Your copy should hold every record exactly and no images.
+===+
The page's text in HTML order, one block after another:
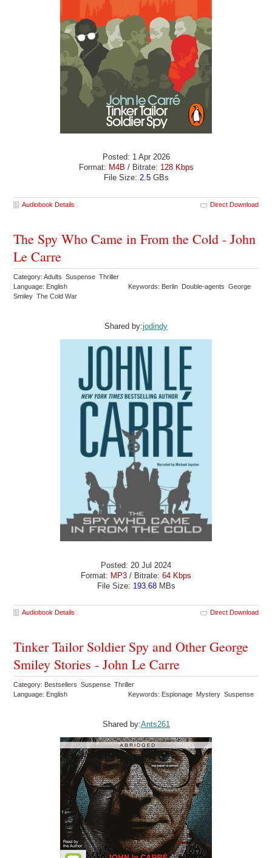
Posted: 1 Apr 2026
Format: M4B / Bitrate: 128 Kbps
File Size: 2.5GBs
Audiobook Details Direct Download
The Spy Who Came in From the Cold - John
Le Carre
Category: Adults Suspense Thriller
Language: English
Keywords: Berlin Double-agents George
Smiley The Cold War
Shared by:jodindy
Posted: 20 Jul 2024
Format: MP3 / Bitrate: 64 Kbps
File Size: 193.68MBs
Audiobook Details Direct Download
Tinker Tailor Soldier Spy and Other George
Smiley Stories - John Le Carre
Category: Bestsellers Suspense Thriller
Language: English
Keywords: Espionage Mystery Suspense
Shared by:Ants261
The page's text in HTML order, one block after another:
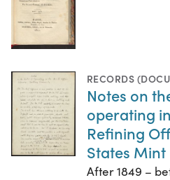
RECORDS
Notes on
operating
Refining
States Mint
After 1849 –
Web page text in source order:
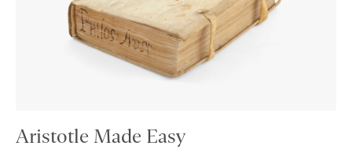
Aristotle Made Easy
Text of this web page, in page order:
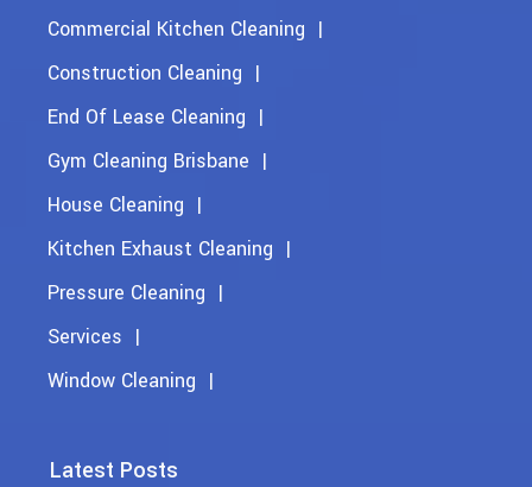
+===+
TASK RESULT:
The page's text in HTML order, one block after another:
Posted: 1 Apr 2026
Format: M4B / Bitrate: 128 Kbps
File Size: 2.5GBs
Audiobook Details Direct Download
The Spy Who Came in From the Cold - John
Le Carre
Category: Adults Suspense Thriller
Language: English
Keywords: Berlin Double-agents George
Smiley The Cold War
Shared by:jodindy
Posted: 20 Jul 2024
Format: MP3 / Bitrate: 64 Kbps
File Size: 193.68MBs
Audiobook Details Direct Download
Tinker Tailor Soldier Spy and Other George
Smiley Stories - John Le Carre
Category: Bestsellers Suspense Thriller
Language: English
Keywords: Espionage Mystery Suspense
Shared by:Ants261
The page's text in HTML order, one block after another:
RECORDS
Notes on
operating
Refining
States Mint
After 1849 –
Web page text in source order:
Aristotle Made Easy
Text of this web page, in page order:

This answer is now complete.